During revision, students quickly go through Class 8 Maths Extra Questions Part 2 Chapter 1 Fractions in Disguise Class 8 Extra Questions with Answers for clarity.
Class 8 Fractions in Disguise Extra Questions
Class 8 Maths Chapter 1 Fractions in Disguise Extra Questions
Fractions in Disguise Extra Questions Class 8
Question 1.
Find:
(a) 30% of 500 apples
(b) 6\(\frac {1}{4}\)% of ₹ 160
Solution:
(a) 30% of 500 apples = \(\frac {30}{100}\) × 500 = 150 apples
(b) 6\(\frac {1}{4}\)% of ₹ 160 = \(\frac{25}{4 \times 100} \times 160\) = ₹ 10
Question 2.
A football team won 12 matches out of the total number of matches they played. If their win percentage was 60, how many matches did they play in all?
Solution:
Let the total number of matches played be Q.
Here, 60% of Q = 12 matches
⇒ \(\frac {60}{100}\) × Q = 12
⇒ Q = \(\frac{12 \times 100}{60}\) = 20
Thus, the team played 20 matches in all.
Question 3.
An Android handset, when launched, was sold for ₹ 48,000. After six months, it was sold for ₹ 45,600. Determine the percentage reduction in the price of the mobile phone.
Solution:
The initial price of the handset = ₹ 48,000
The price of the handset after six months = ₹ 45,600
Reduction in the price of the mobile phone = ₹ 48,000 – ₹ 45,600 = ₹ 2400
Percentage decrease in price = \(\left(\frac{\text { Decrease in price }}{\text { Initial price }} \times 100\right) \%\)

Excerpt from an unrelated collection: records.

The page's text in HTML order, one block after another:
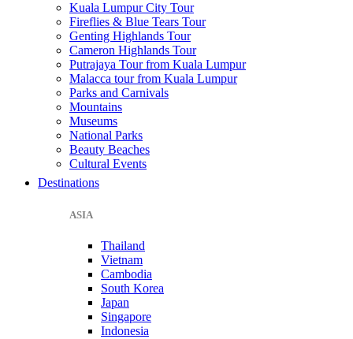
Kuala Lumpur City Tour
Fireflies & Blue Tears Tour
Genting Highlands Tour
Cameron Highlands Tour
Putrajaya Tour from Kuala Lumpur
Malacca tour from Kuala Lumpur
Parks and Carnivals
Mountains
Museums
National Parks
Beauty Beaches
Cultural Events
Destinations
ASIA
Thailand
Vietnam
Cambodia
South Korea
Japan
Singapore
Indonesia
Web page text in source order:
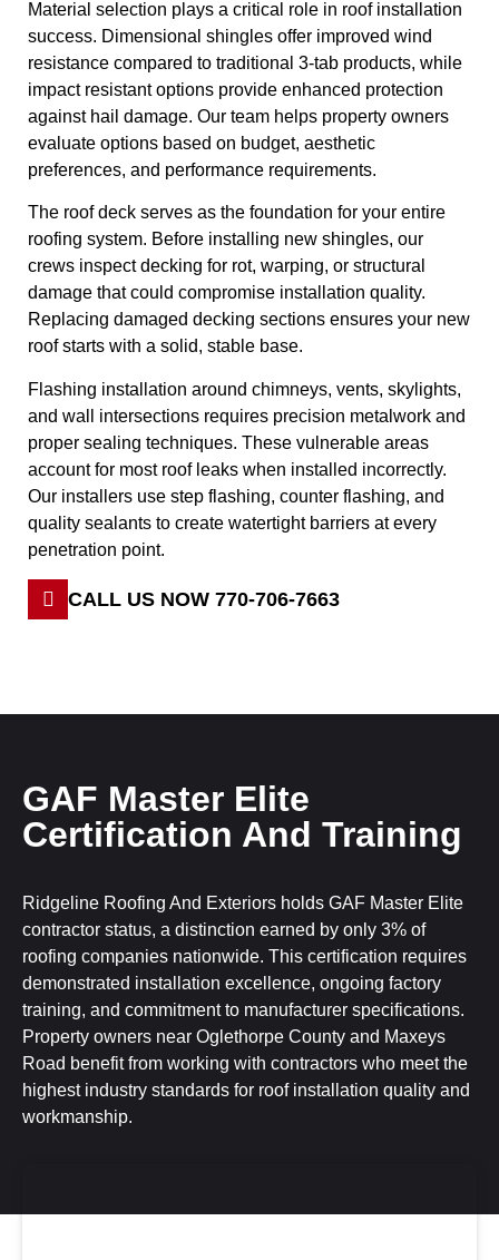
Material selection plays a critical role in roof installation
success. Dimensional shingles offer improved wind
resistance compared to traditional 3-tab products, while
impact resistant options provide enhanced protection
against hail damage. Our team helps property owners
evaluate options based on budget, aesthetic
preferences, and performance requirements.
The roof deck serves as the foundation for your entire
roofing system. Before installing new shingles, our
crews inspect decking for rot, warping, or structural
damage that could compromise installation quality.
Replacing damaged decking sections ensures your new
roof starts with a solid, stable base.
Flashing installation around chimneys, vents, skylights,
and wall intersections requires precision metalwork and
proper sealing techniques. These vulnerable areas
account for most roof leaks when installed incorrectly.
Our installers use step flashing, counter flashing, and
quality sealants to create watertight barriers at every
penetration point.
CALL US NOW 770-706-7663
GAF Master Elite
Certification And Training
Ridgeline Roofing And Exteriors holds GAF Master Elite
contractor status, a distinction earned by only 3% of
roofing companies nationwide. This certification requires
demonstrated installation excellence, ongoing factory
training, and commitment to manufacturer specifications.
Property owners near Oglethorpe County and Maxeys
Road benefit from working with contractors who meet the
highest industry standards for roof installation quality and
workmanship.
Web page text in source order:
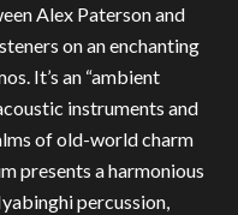
Alex Paterson and
on an enchanting
It’s an “ambient
instruments and
of old-world charm
presents a harmonious
percussion,
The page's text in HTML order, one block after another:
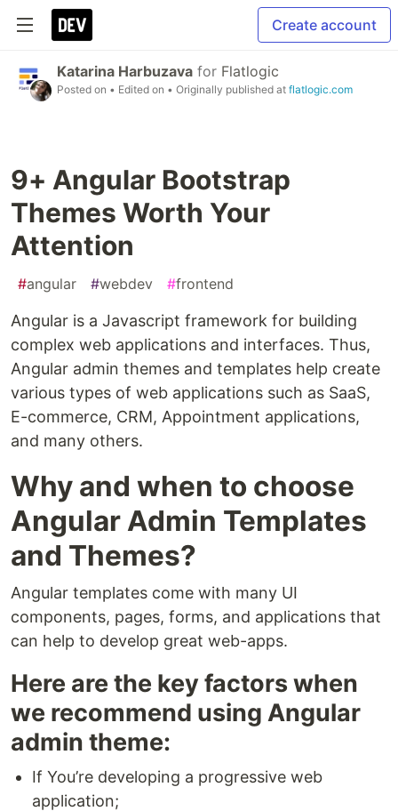
Create account
Katarina Harbuzava for Flatlogic
Posted on • Edited on • Originally published at flatlogic.com
9+ Angular Bootstrap
Themes Worth Your
Attention
#angular #webdev #frontend
Angular is a Javascript framework for building
complex web applications and interfaces. Thus,
Angular admin themes and templates help create
various types of web applications such as SaaS,
E-commerce, CRM, Appointment applications,
and many others.
Why and when to choose
Angular Admin Templates
and Themes?
Angular templates come with many UI
components, pages, forms, and applications that
can help to develop great web-apps.
Here are the key factors when
we recommend using Angular
admin theme:
If You’re developing a progressive web
application;
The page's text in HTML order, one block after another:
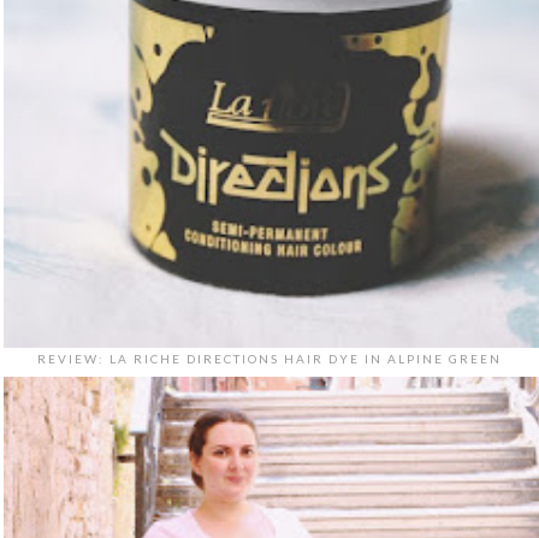
REVIEW: LA RICHE DIRECTIONS HAIR DYE IN ALPINE GREEN
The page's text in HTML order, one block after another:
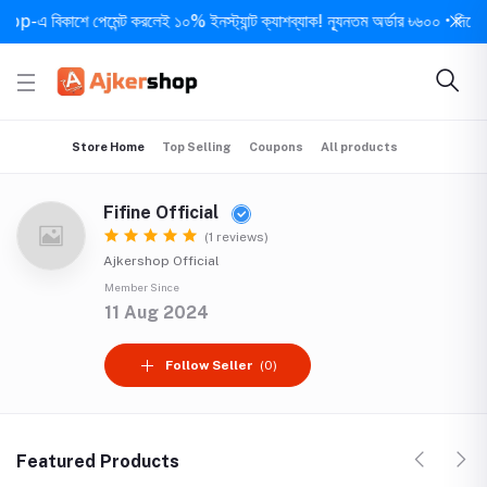
বিকাশে পেমেন্ট করলেই ১০% ইনস্ট্যান্ট ক্যাশব্যাক! ন্যূনতম অর্ডার ৳৬০০ • দিনে ১
Store Home Top Selling Coupons All products
Fifine Official
(1 reviews)
Ajkershop Official
Member Since
11 Aug 2024
Follow Seller (0)
Featured Products
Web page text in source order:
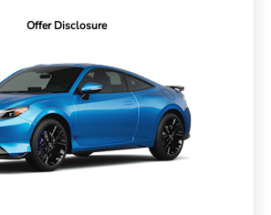
Offer Disclosure
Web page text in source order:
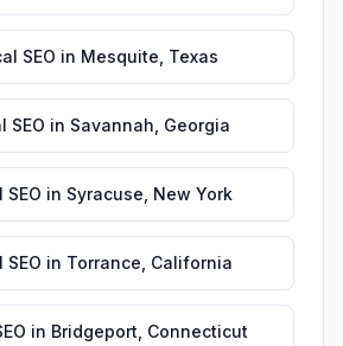
SEO in Mesquite Texas
SEO in Savannah Georgia
in Syracuse New York
in Torrance California
in Bridgeport Connecticut
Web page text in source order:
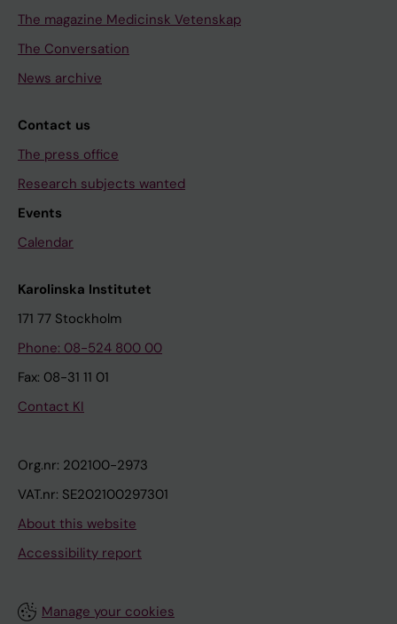
The magazine Medicinsk Vetenskap
The Conversation
News archive
Contact us
The press office
Research subjects wanted
Events
Calendar
Karolinska Institutet
171 77 Stockholm
Phone: 08-524 800 00
Fax: 08-31 11 01
Contact KI
Org.nr: 202100-2973
VAT.nr: SE202100297301
About this website
Accessibility report
Manage your cookies
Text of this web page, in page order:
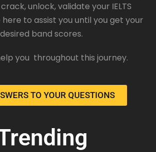
unlock, validate your IELTS
here to assist you until you get your
desired band scores.
you throughout this journey.
TO YOUR QUESTIONS
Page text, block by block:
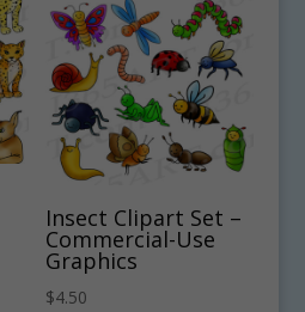
Insect Clipart Set –
Commercial-Use
Graphics
$4.50
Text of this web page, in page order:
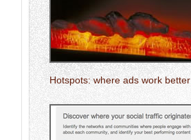
Hotspots: where ads work better
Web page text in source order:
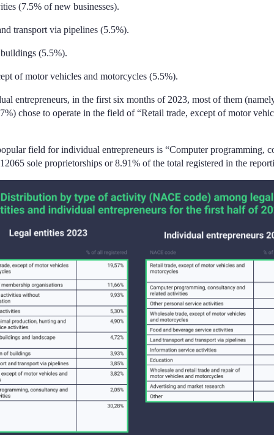
(7.5% of new businesses).
transport via pipelines (5.5%).
(5.5%).
of motor vehicles and motorcycles (5.5%).
entrepreneurs, in the first six months of 2023, most of them
chose to operate in the field of “Retail trade, except of motor
field for individual entrepreneurs is “Computer programming,
sole proprietorships or 8.91% of the total registered in the
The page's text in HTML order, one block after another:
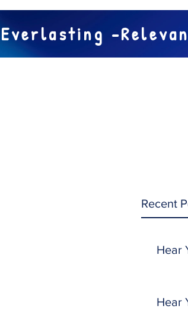
Eternal- Everlasting -
Recent
Hear
Hear
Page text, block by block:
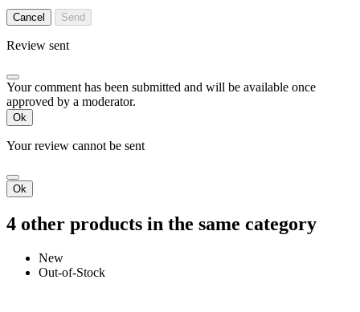
Cancel Send
Review sent
Your comment has been submitted and will be available once
approved by a moderator.
Ok
Your review cannot be sent
Ok
4 other products in the same category
New
Out-of-Stock
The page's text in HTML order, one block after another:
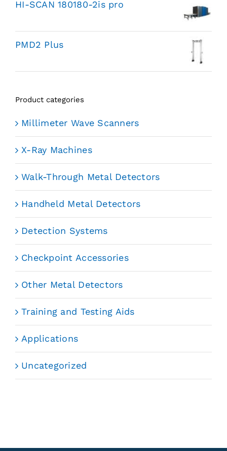
HI-SCAN 180180-2is pro
PMD2 Plus
Product categories
Millimeter Wave Scanners
X-Ray Machines
Walk-Through Metal Detectors
Handheld Metal Detectors
Detection Systems
Checkpoint Accessories
Other Metal Detectors
Training and Testing Aids
Applications
Uncategorized
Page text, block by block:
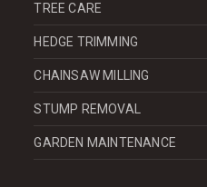
TREE CARE
HEDGE TRIMMING
CHAINSAW MILLING
STUMP REMOVAL
GARDEN MAINTENANCE
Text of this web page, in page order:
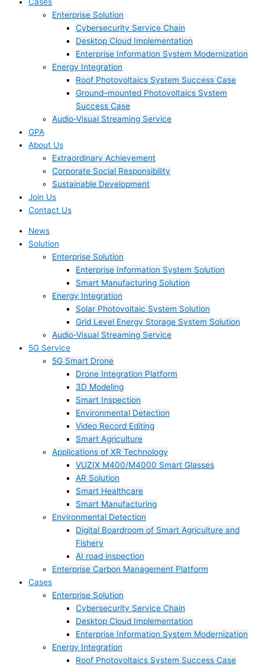
Enterprise Solution
Cybersecurity Service Chain
Desktop Cloud Implementation
Enterprise Information System Modernization
Energy Integration
Roof Photovoltaics System Success Case
Ground–mounted Photovoltaics System
Success Case
Audio-Visual Streaming Service
GPA
About Us
Extraordinary Achievement
Corporate Social Responsibility
Sustainable Development
Join Us​
Contact Us
News
Solution
Enterprise Solution
Enterprise Information System Solution
Smart Manufacturing Solution
Energy Integration
Solar Photovoltaic System Solution
Grid Level Energy Storage System Solution
Audio-Visual Streaming Service
5G Service
5G Smart Drone
Drone Integration Platform
3D Modeling
Smart Inspection
Environmental Detection
Video Record Editing
Smart Agriculture
Applications of XR Technology
VUZIX M400/M4000 Smart Glasses
AR Solution
Smart Healthcare
Smart Manufacturing
Environmental Detection
Digital Boardroom of Smart Agriculture and
Fishery
AI road inspection
Enterprise Carbon Management Platform
Cases
Enterprise Solution
Cybersecurity Service Chain
Desktop Cloud Implementation
Enterprise Information System Modernization
Energy Integration
Roof Photovoltaics System Success Case

= \(\left(\frac{2400}{48000} \times 100\right) \%\)
= 5%
Question 4.
By selling a jacket for ₹ 1600, Seema incurred a loss of 20%. At what price should she sell the jacket to gain 10%?
Solution:
SP of the jacket = ₹ 1600
Percentage of loss = 20%
Therefore, its CP = \(\left(\frac{100}{100-\mathrm{L} \%}\right) \times \mathrm{SP}\)
= \(\left(\frac{100}{100-20}\right) \times ₹ 1600\)
= \(\frac {100}{80}\) × ₹ 1600
= ₹ 2000
Now, if percentage of gain = 10%, then
SP = \(\left(\frac{100+\mathrm{P} \%}{100}\right) \times \mathrm{CP}\)
= \(\left(\frac{100+10}{100}\right) \times ₹ 2000\)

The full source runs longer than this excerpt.